Kevin Yagher (born June 23, 1962) is an American special effects technician, known for Freddy Krueger's makeup and The Crypt Keeper creature.

Career
His company, Kevin Yagher Productions, has created effects for A Nightmare on Elm Street 2: Freddy's Revenge, A Nightmare on Elm Street 3: Dream Warriors, A Nightmare on Elm Street 4: The Dream Master, Face/Off, Enemy of the State, Volcano, Starship Troopers, Conspiracy Theory, Radio Flyer, Mission: Impossible 2, and Honey, I Blew Up the Kid.
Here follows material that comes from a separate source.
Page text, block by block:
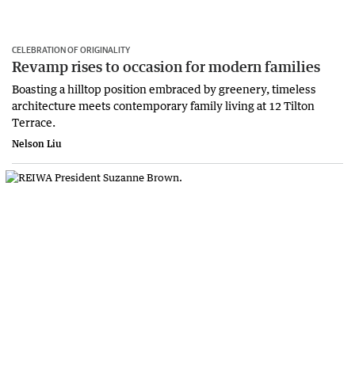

Yagher's other credits include Tales from the Crypt, and Child's Play, where he met his wife, Catherine Hicks.

He is the designer and executor of the Chucky doll. Yagher frequently collaborated with puppeteer Brock Winkless on his productions. For example, Winkless performed the puppetry for Chucky in Child's Play and several of its sequels. Yagher and Winkless also worked closely on the visual effects of Honey, I Blew Up the Kid (1992).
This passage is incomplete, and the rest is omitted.